ICMP is an indispensable "nervous system" in IP networks. It goes beyond the scope of a simple Ping tool, serving as the exception handling and feedback mechanism for the network layer. Its core value lies in breaking the black-box nature of IP's "best-effort" delivery. By reporting errors (such as Destination Unreachable, Time Exceeded) and transmitting diagnostic information, it allows the sender to perceive network state and make adjustments (like PMTU Discovery), acting as the cornerstone of maintaining network debuggability and robustness.

The kernel's core mechanism for handling ICMP relies on efficient dispatch and parallel architectures. For the receive path, the kernel uses table lookups or jump dispatching to hand off different types of packets (like Echo, Time Exceeded, Unreachable) to specific handlers. For the send path, to avoid lock contention in multi-core systems, the Linux kernel adopts a design that creates independent Raw Sockets for each CPU, ensuring that control messages can be efficiently generated and sent even under heavy load.

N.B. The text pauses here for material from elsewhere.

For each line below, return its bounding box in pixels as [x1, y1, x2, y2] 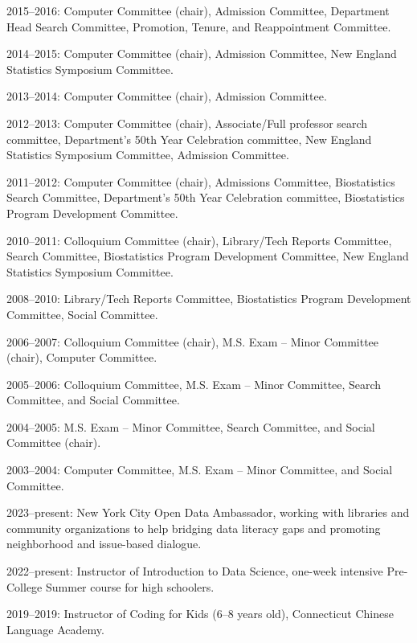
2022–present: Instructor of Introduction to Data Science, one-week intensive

Although ICMPv4 and ICMPv6 have similar names, there are fundamental differences in their responsibilities. ICMPv4 is primarily used to assist IPv4 with error reporting; whereas ICMPv6 holds a very high status in the IPv6 architecture. It not only inherits the error reporting function but also completely takes over the responsibilities of ARP (Address Resolution) and IGMP (Multicast Management), becoming the unified carrier for Neighbor Discovery (ND) and Multicast Listener Discovery (MLD), and is the absolute core of IPv6 network operations.

To prevent network storms, ICMP transmission is subject to strict rate limiting. The kernel rate-limits error messages by default to avoid congestion collapse caused by "avalanche" feedback triggered by network failures. However, there are two key exceptions to this rule: the "Packet Too Big" messages required for PMTU Discovery and messages sent to the loopback device must be sent immediately, ensuring timely Path MTU updates and smooth local communication.

In engineering practice, security policies should favor "reject" over "drop." Blindly using a firewall to DROP all ICMP will cause MTU Discovery to fail (leading to large packet transmission stalls) and Traceroute to break; a wiser approach is to use the iptables REJECT target or fine-grained procfs configurations (like icmp_echo_ignore_all) to hide specific host information while allowing necessary error messages (like Fragmentation Needed) to pass through, ensuring network connectivity.